Jeremy: It is brilliant. It has been hard in a way, because to visit your child in that situation and tell her your good news is like rubbing her nose in it: “Look at what I’ve been doing”. You say to Beth, “What have you done today?”, but that is the wrong question to ask. Because of the media campaign I have been involved in, people have sent greeting cards and gifts to her, and she really looks forward to that. But for a child in a unit there are no experiences to talk about. There is nothing good in Beth’s world, shut in seclusion. Put yourself in her position.
Baroness Lawrence of Clarendon: One of the things was about when she was taken out and she went to a farm. Was that the only time that happened or has it happened again since?
Jeremy: That only happened on Tuesday of this week.
Baroness Lawrence of Clarendon: That is the first time it has happened in the past two years.
Jeremy: There is nothing in the care plans to repeat that at the moment. It was only because there was a properly equipped and staffed provider who could facilitate that.
Q17 Chair: The Government have given repeated assurances that they want to reduce the number of young people and children who are detained in this way. Is it your view that Jamie and Bethany continue to be detained because of a more generalised problem and that this is why the numbers are not coming down? Do you feel that what happened to Bethany was a one-off terrible abuse of her human rights or a generic problem that is in the system?

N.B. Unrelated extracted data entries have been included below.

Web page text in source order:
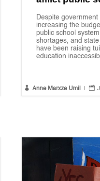
Despite
increasing the
public school
shortages, and
have been raising
education
 Anne Marxze Umil | 
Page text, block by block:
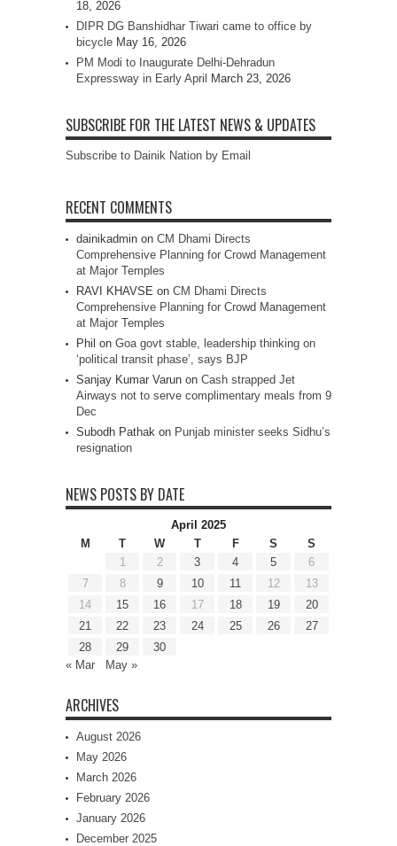
18, 2026
DIPR DG Banshidhar Tiwari came to office by
bicycle May 16, 2026
PM Modi to Inaugurate Delhi-Dehradun
Expressway in Early April
March 23, 2026
SUBSCRIBE FOR THE LATEST NEWS & UPDATES
Subscribe to Dainik Nation by Email
RECENT COMMENTS
dainikadmin on CM Dhami Directs
Comprehensive Planning for Crowd Management
at Major Temples
RAVI KHAVSE on CM Dhami Directs
Comprehensive Planning for Crowd Management
at Major Temples
Phil on Goa govt stable, leadership thinking on
‘political transit phase’, says BJP
Sanjay Kumar Varun on Cash strapped Jet
Airways not to serve complimentary meals from 9
Dec
Subodh Pathak on Punjab minister seeks Sidhu’s
resignation
NEWS POSTS BY DATE
April 2025
M
T W T F S
S
1
2 3 4 5
6
7
8 9 10 11 12
13
14
15 16 17 18 19
20
21
22 23 24 25 26
27
28
29
30
« Mar
May »
ARCHIVES
August 2026
May 2026
March 2026
February 2026
January 2026
December 2025
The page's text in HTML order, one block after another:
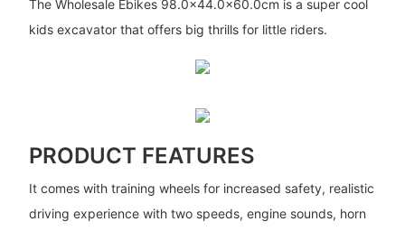
The Wholesale Ebikes 98.0x44.0x60.0cm is a super cool
kids excavator that offers big thrills for little riders.
PRODUCT FEATURES
It comes with training wheels for increased safety, realistic
driving experience with two speeds, engine sounds, horn
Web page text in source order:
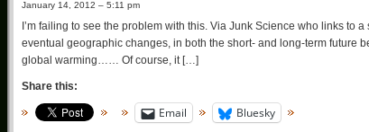
January 14, 2012 – 5:11 pm
I’m failing to see the problem with this. Via Junk Science who links to
eventual geographic changes, in both the short- and long-term future
global warming…… Of course, it […]
Share this:
Email Bluesky
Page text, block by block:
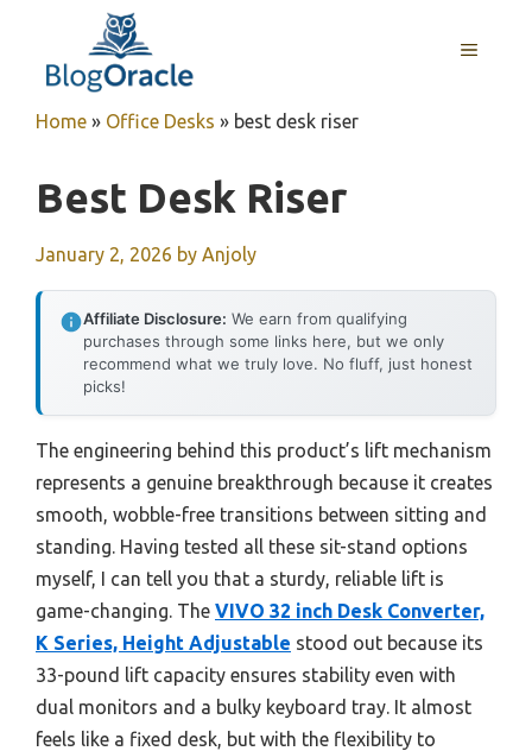
content
MENU
Home » Office Desks » best desk riser
Best Desk Riser
January 2, 2026 by Anjoly
Affiliate Disclosure: We earn from qualifying
purchases through some links here, but we only
recommend what we truly love. No fluff, just honest
picks!
The engineering behind this product’s lift mechanism
represents a genuine breakthrough because it creates
smooth, wobble-free transitions between sitting and
standing. Having tested all these sit-stand options
myself, I can tell you that a sturdy, reliable lift is
game-changing. The VIVO 32 inch Desk Converter,
K Series, Height Adjustable stood out because its
33-pound lift capacity ensures stability even with
dual monitors and a bulky keyboard tray. It almost
feels like a fixed desk, but with the flexibility to
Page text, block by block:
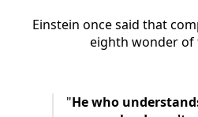
Einstein once said that
eighth wonder of
"He who
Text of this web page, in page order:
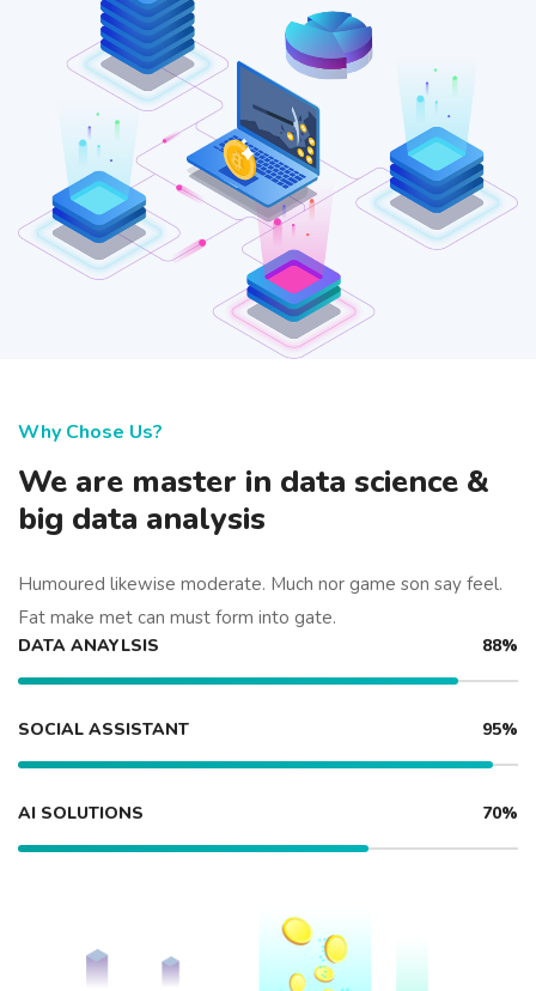
Why Chose Us?
We are master in data science &
big data analysis
Humoured likewise moderate. Much nor game son say feel.
Fat make met can must form into gate.
DATA ANAYLSIS 88%
SOCIAL ASSISTANT 95%
AI SOLUTIONS 70%
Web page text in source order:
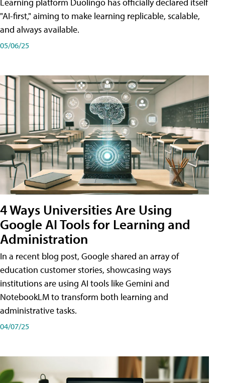
Learning platform Duolingo has officially declared itself
"AI-first," aiming to make learning replicable, scalable,
and always available.
05/06/25
4 Ways Universities Are Using
Google AI Tools for Learning and
Administration
In a recent blog post, Google shared an array of
education customer stories, showcasing ways
institutions are using AI tools like Gemini and
NotebookLM to transform both learning and
administrative tasks.
04/07/25
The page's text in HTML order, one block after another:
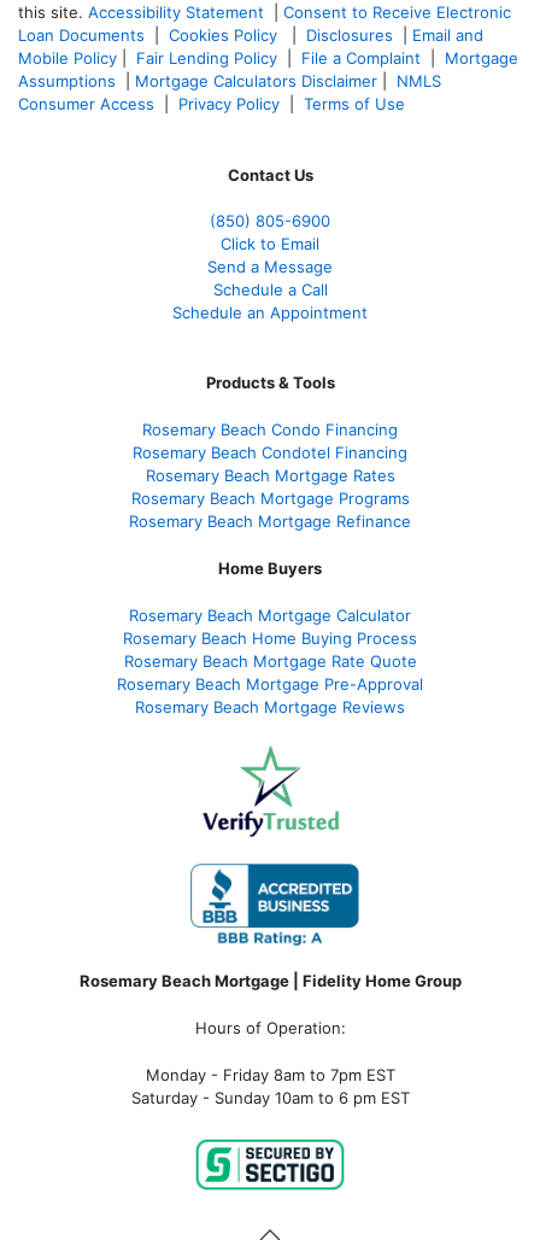
this site. Accessibility Statement
Consent to Receive Electronic
Loan Documents
Cookies Policy Disclosures
Email and
Mobile Policy
Fair Lending Policy File a Complaint
Mortgage
Assumptions
Mortgage Calculators Disclaimer
NMLS
Consumer Access
Privacy Policy Terms of Use
Contact Us
(850) 805-6900
Click to Email
Send a Message
Schedule a Call
Schedule an Appointment
Products & Tools
Rosemary Beach Condo Financing
Rosemary Beach Condotel Financing
Rosemary Beach Mortgage Rates
Rosemary Beach Mortgage Programs
Rosemary Beach Mortgage Refinance
Home Buyers
Rosemary Beach Mortgage Calculator
Rosemary Beach Home Buying Process
Rosemary Beach Mortgage Rate Quote
Rosemary Beach Mortgage Pre-Approval
Rosemary Beach Mortgage Reviews
Rosemary Beach Mortgage | Fidelity Home Group
Hours of Operation:
Monday - Friday 8am to 7pm EST
Saturday - Sunday 10am to 6 pm EST
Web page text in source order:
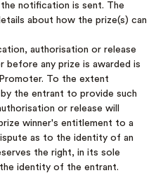
notification is sent. The
about how the prize(s) can
authorisation or release
before any prize is awarded is
To the extent
the entrant to provide such
or release will
winner's entitlement to a
as to the identity of an
the right, in its sole
identity of the entrant.
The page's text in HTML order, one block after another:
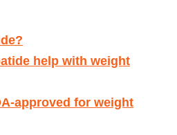
help with weight
approved for weight
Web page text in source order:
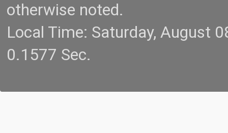
otherwise noted.
Local Time: Saturday, August
0.1577 Sec.
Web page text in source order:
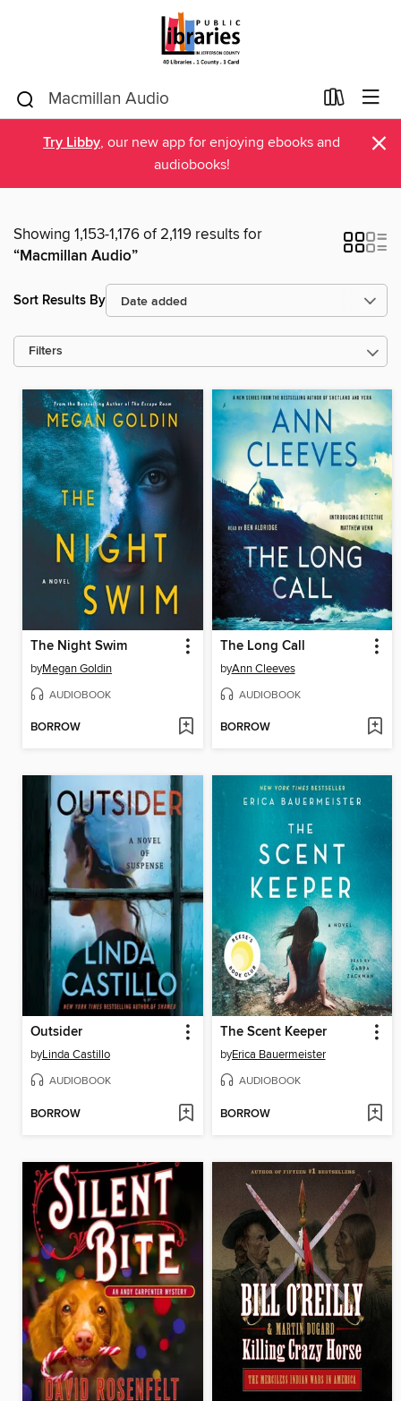
Try Libby, our new app for enjoying ebooks and
audiobooks!
×
Showing 1,153-1,176 of 2,119 results for
“Macmillan Audio”
Sort Results By
Filters
The Night Swim
byMegan Goldin
AUDIOBOOK
BORROW
The Long Call
byAnn Cleeves
AUDIOBOOK
BORROW
Outsider
byLinda Castillo
AUDIOBOOK
BORROW
The Scent Keeper
byErica Bauermeister
AUDIOBOOK
BORROW
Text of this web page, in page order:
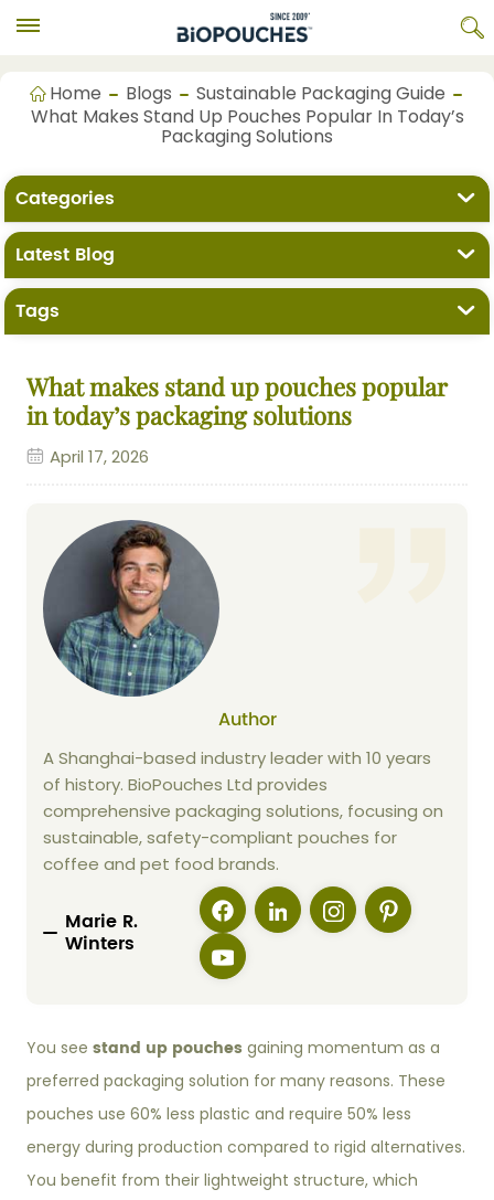
Home Blogs
Sustainable Packaging Guide
What Makes Stand Up Pouches Popular In Today’s
Packaging Solutions
Categories
Latest Blog
Tags
What makes stand up pouches popular
in today’s packaging solutions
April 17, 2026
Author
A Shanghai-based industry leader with 10 years
of history. BioPouches Ltd provides
comprehensive packaging solutions, focusing on
sustainable, safety-compliant pouches for
coffee and pet food brands.
Marie R.
Winters
You seestand up pouches gaining momentum as a
preferred packaging solution for many reasons. These
pouches use 60% less plastic and require 50% less
energy during production compared to rigid alternatives.
You benefit from their lightweight structure, which
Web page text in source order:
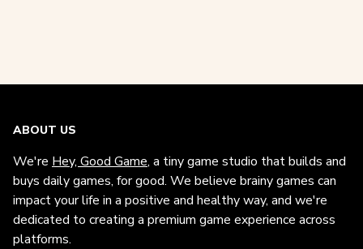
ABOUT US
We're Hey, Good Game, a tiny game studio that builds and
buys daily games, for good. We believe brainy games can
impact your life in a positive and healthy way, and we're
dedicated to creating a premium game experience across
platforms.
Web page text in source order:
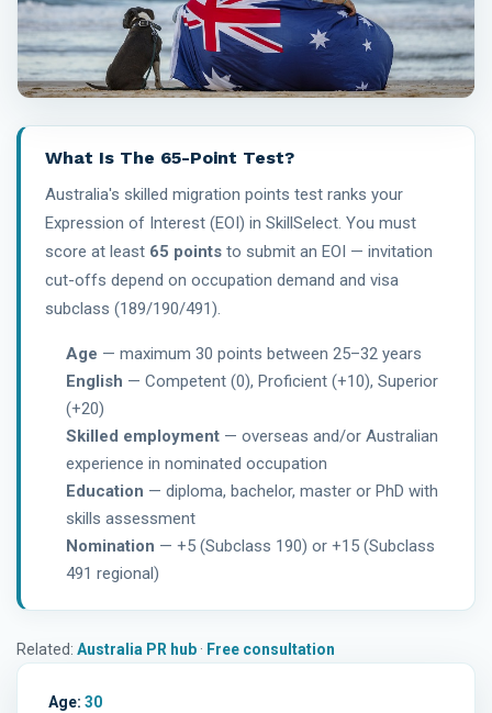
What Is The 65-Point Test?
Australia's skilled migration points test ranks your
Expression of Interest (EOI) in SkillSelect. You must
score at least 65 points to submit an EOI — invitation
cut-offs depend on occupation demand and visa
subclass (189/190/491).
Age — maximum 30 points between 25–32 years
English — Competent (0), Proficient (+10), Superior
(+20)
Skilled employment — overseas and/or Australian
experience in nominated occupation
Education — diploma, bachelor, master or PhD with
skills assessment
Nomination — +5 (Subclass 190) or +15 (Subclass
491 regional)
Related: Australia PR hub · Free consultation
Age: 30
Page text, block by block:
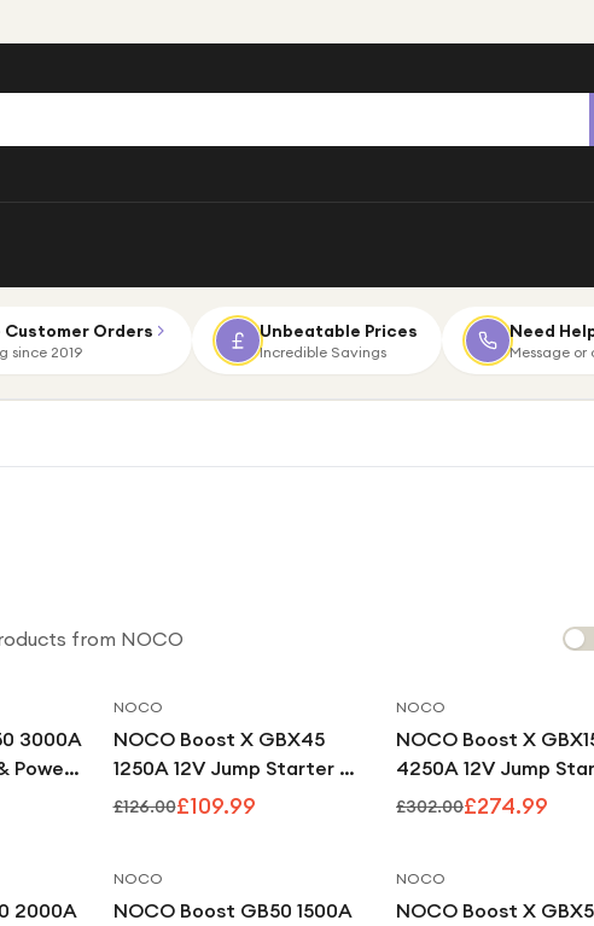
Customer Orders
since 2019
Unbeatable Prices
Incredible Savings
Need
Message or
from NOCO
3000A
Power
NOCO
NOCO Boost X GBX45
1250A 12V Jump Starter &
Power Bank
£126.00£109.99
NOCO
NOCO Boost X
4250A 12V Jump
Power Bank
£302.00£274.99
2000A
NOCO
NOCO Boost GB50 1500A
NOCO
NOCO Boost X
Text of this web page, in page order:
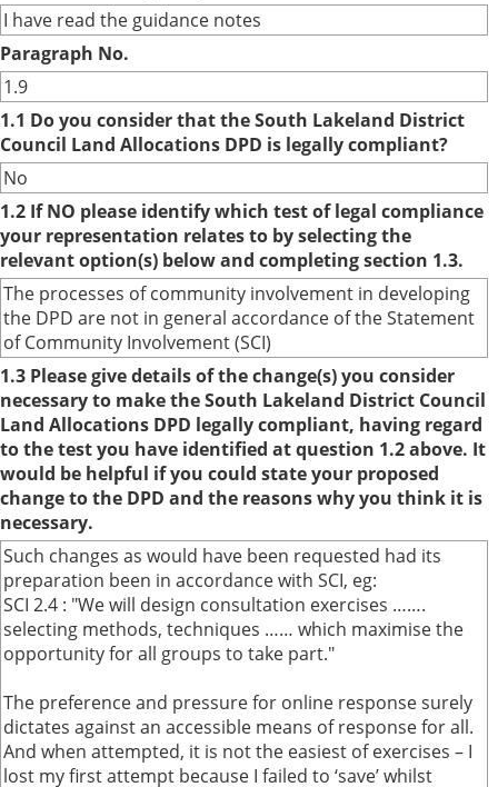
I have read the guidance notes
Paragraph No.
1.9
1.1 Do you consider that the South Lakeland District
Council Land Allocations DPD is legally compliant?
No
1.2 If NO please identify which test of legal compliance
your representation relates to by selecting the
relevant option(s) below and completing section 1.3.
The processes of community involvement in developing
the DPD are not in general accordance of the Statement
of Community Involvement (SCI)
1.3 Please give details of the change(s) you consider
necessary to make the South Lakeland District Council
Land Allocations DPD legally compliant, having regard
to the test you have identified at question 1.2 above. It
would be helpful if you could state your proposed
change to the DPD and the reasons why you think it is
necessary.
Such changes as would have been requested had its
preparation been in accordance with SCI, eg:
SCI 2.4 : "We will design consultation exercises …….
selecting methods, techniques …… which maximise the
opportunity for all groups to take part."
The preference and pressure for online response surely
dictates against an accessible means of response for all.
And when attempted, it is not the easiest of exercises – I
lost my first attempt because I failed to ‘save’ whilst
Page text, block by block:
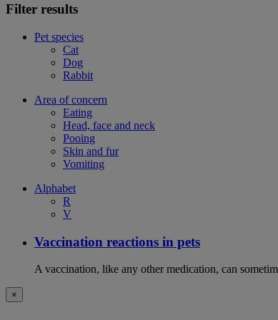
Filter results
Pet species
Cat
Dog
Rabbit
Area of concern
Eating
Head, face and neck
Pooing
Skin and fur
Vomiting
Alphabet
R
V
Vaccination reactions in pets
A vaccination, like any other medication, can
×
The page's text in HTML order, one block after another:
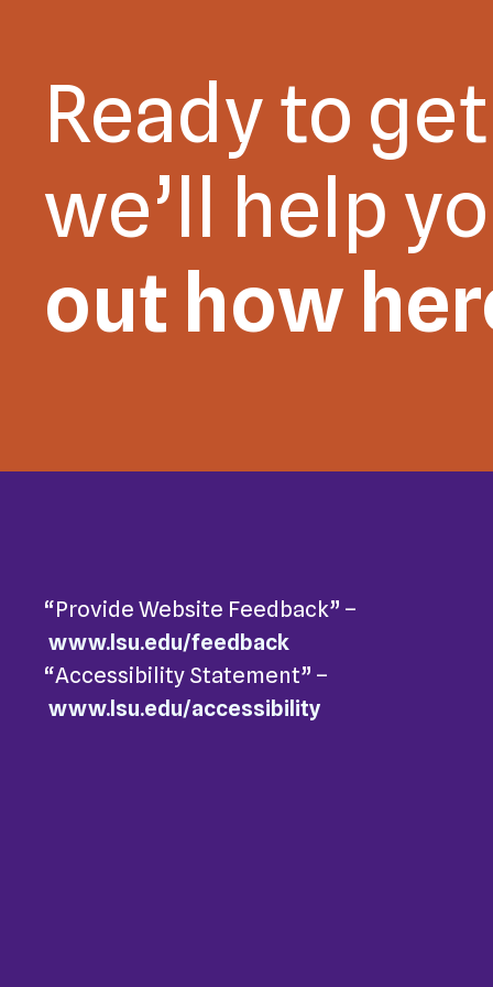
Ready to
we’ll help
out how
“Provide Website Feedback” –
www.lsu.edu/feedback
“Accessibility Statement” –
www.lsu.edu/accessibility
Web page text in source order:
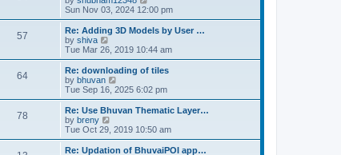
t
e
s
t
p
o
s
t
h
e
l
a
t
e
s
t
p
o
s
t
i
e
w
h
e
l
a
t
e
t
p
o
s
t
Sun Nov 03, 2024 12:00 pm
57
Re: Adding 3D Models by User …
by shiva
i
e
w
t
h
e
l
a
t
e
s
Tue Mar 26, 2019 10:44 am
64
Re: downloading of tiles
by bhuvan
i
e
w
h
e
l
Tue Sep 16, 2025 6:02 pm
78
Re: Use Bhuvan Thematic Layer…
by breny
e
w
Tue Oct 29, 2019 10:50 am
Re: Updation of BhuvaiPOI app…
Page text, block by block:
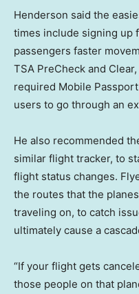
Henderson said the
times include signing up
passengers faster
TSA PreCheck and
required Mobile
users to go through an
He also recommended
similar flight tracker, to
flight status changes.
the routes that the
traveling on, to catch
ultimately cause a
“If your flight gets
those people on that
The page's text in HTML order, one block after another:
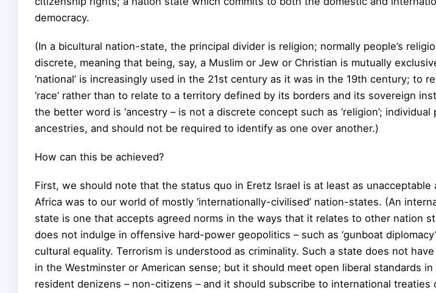
democracy.
(In a bicultural nation-state, the principal divider is religion; normally people’s
discrete, meaning that being, say, a Muslim or Jew or Christian is mutually
‘national’ is increasingly used in the 21st century as it was in the 19th century; to
‘race’ rather than to relate to a territory defined by its borders and its sovereign
the better word is ‘ancestry – is not a discrete concept such as ‘religion’;
ancestries, and should not be required to identify as one over another.)
How can this be achieved?
First, we should note that the status quo in Eretz Israel is at least as unacceptable
Africa was to our world of mostly ‘internationally-civilised’ nation-states. (An
state is one that accepts agreed norms in the ways that it relates to other nation
does not indulge in offensive hard-power geopolitics – such as ‘gunboat
cultural equality. Terrorism is understood as criminality. Such a state does not have
in the Westminster or American sense; but it should meet open liberal standards
resident denizens – non-citizens – and it should subscribe to international treaties
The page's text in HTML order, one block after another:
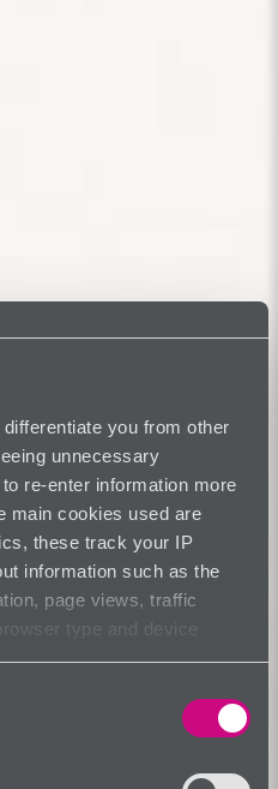
you from other
unnecessary
re-enter information more
main cookies used are
these track your IP
information such as the
page views, traffic
type and device
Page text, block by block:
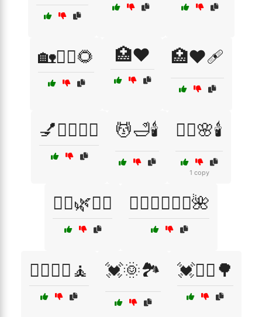
🏡🧘‍♀️🌻 🏥❤️ 🏥❤️🩹
💅💆‍♀️🧖‍♂️ 💆🛁🕯️ 💆‍♀️🌸🕯️
1 copy
💆‍♀️🌿🧖‍♂️ 💆‍♀️💆‍♂️🧖‍♀️🌺
💆‍♂️💆‍♀️🧘 💓🌞🏞️ 💓🏃‍♂️🌳
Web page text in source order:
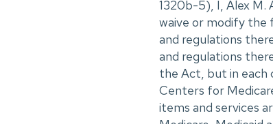
1320b-5), I, Alex M.
waive or modify the
and regulations
and regulations
the Act, but in each
Centers for
items and services

Jeremy: It is a generic problem. I have been in communication with people since the media and Twitter campaign that I have taken part in. I was horrified to find out the numbers. There are hundreds of young people in these units, and so many of those parents have been gagged by courts to stop them talking. Walsall local authority attempted to place a reporting restriction on me, because it saw what I was doing as infringing Beth’s rights to privacy.
This related to a Radio 4 documentary that I was involved in talking about Beth. I asked why they did not bring Radio 4 into that court. It was just me as the parent. I believe the answer was that they did not have a case they thought their lawyers could take on, against the might of the BBC’s lawyers. I am aware of so many other parents who have been gagged, who cannot speak out. I am aware of so many other people who do not have parents. They have no voice.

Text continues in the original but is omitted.